Unlike in Bohemia, the Church played a central role in nation building for Ruthenians in Galicia and Romanian Greek Catholics in Hungary. Most Ruthenians were illiterate and received, therefore, their news at mass. The clergy became, thus, political leaders and led a movement to resist the Polish-dominated Church in Galicia. The papacy feared that Ruthenians, especially students at the Lemberg seminary, were nationalists with sympathies for Orthodoxy and forced reform of suspect orders, such as the Basilians, by the Jesuits to remove this influence. In Hungary, Romanian Greek Catholics found their national identity in response to Magyarization. Fear of losing ancient Church privileges in a Magyar-dominated episcopacy induced reactions among the minorities of Hungary. The papacy tolerated Romanian national aspirations in hopes of converting other Romanians away from Orthodoxy. The Vatican also refused to recognize Magyar in Hungarian mass for fear of it being a tool of Magyarization, noting that of Hungary’s 150 parishes, only 50 were Magyar. Yet, for fear of apostasy in Hungary, the papacy tolerated, unofficially, Magyarization and agreed in 1912 to allow Magyar in non-liturgical portions of the mass.
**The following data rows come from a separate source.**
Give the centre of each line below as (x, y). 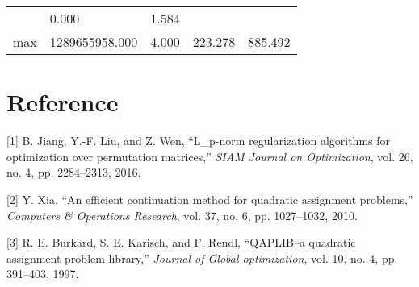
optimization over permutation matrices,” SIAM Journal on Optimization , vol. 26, (210, 156)
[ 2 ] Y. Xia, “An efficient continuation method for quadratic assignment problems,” (210, 199)
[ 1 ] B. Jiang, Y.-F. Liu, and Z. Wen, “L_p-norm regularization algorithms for (198, 141)
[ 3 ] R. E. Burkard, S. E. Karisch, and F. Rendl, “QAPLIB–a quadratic (181, 242)
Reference (63, 102)
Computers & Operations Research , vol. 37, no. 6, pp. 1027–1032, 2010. (182, 215)
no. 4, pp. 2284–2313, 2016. (74, 172)
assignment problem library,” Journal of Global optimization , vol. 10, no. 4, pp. (202, 258)
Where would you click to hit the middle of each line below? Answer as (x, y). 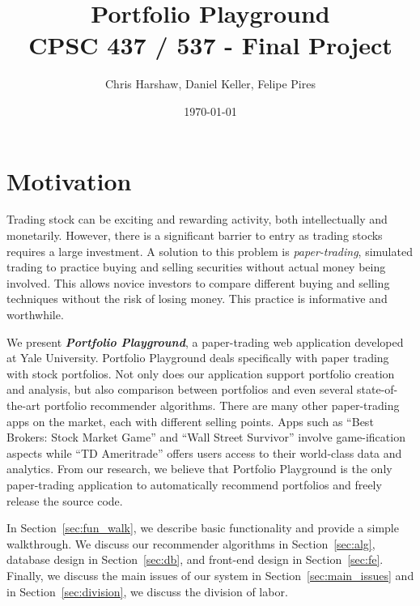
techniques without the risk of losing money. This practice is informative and (197, 299)
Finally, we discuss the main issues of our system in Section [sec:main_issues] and (210, 575)
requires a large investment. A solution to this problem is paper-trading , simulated (210, 251)
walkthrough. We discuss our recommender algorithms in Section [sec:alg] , (191, 543)
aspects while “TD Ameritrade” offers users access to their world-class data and (204, 452)
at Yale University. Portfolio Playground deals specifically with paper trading (198, 358)
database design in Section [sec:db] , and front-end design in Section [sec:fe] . (195, 559)
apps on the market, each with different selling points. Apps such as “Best (190, 421)

Gottsmann’s argument is another strike against the crude assertion that language created nations. It is clear in this work that confessional identity played a critical role in nation-building in the southern and eastern portions of the Habsburg Empire. He locates the roots of this trend in the Josephinist system, which made priests in these regions governmental representatives as well as clergymen. In response to assimilation pressures in the late nineteenth century, priests in these same areas, which lacked industrialization and a middle class, became defenders of the national interests, giving the nation a sacred quality. Gottsmann concludes that the Vatican struggled to respond to this challenge. If it failed to appease nationalist trends and demands for vernacular languages, it faced mass apostasy. If the Church yielded, however, to these aspirations, Catholicism could disintegrate into national churches, in a similar fashion as the Orthodox Church.

“Rom und die Nationalen Katholizismen in der Donaumonarchie” is crucial for understanding the complex problems of Austrian-Hungary in its final years. Gottsmann’s work is broad and encompassing, yet the diversity and complexity of centuries of local developments in religious practice forces him to illustrate aspects of Alltagsgeschichte in the debates over Church policy. If, as a result, the book suffers, at times, from too much detail, that must be seen as necessary for a study of this nature. In sum, Gottsmann has provided historians of the Habsburg Monarchy with an encyclopedia, replete with photos and biographies of over 100 bishops and Vatican officials, of the Church in a diverse and complicated empire.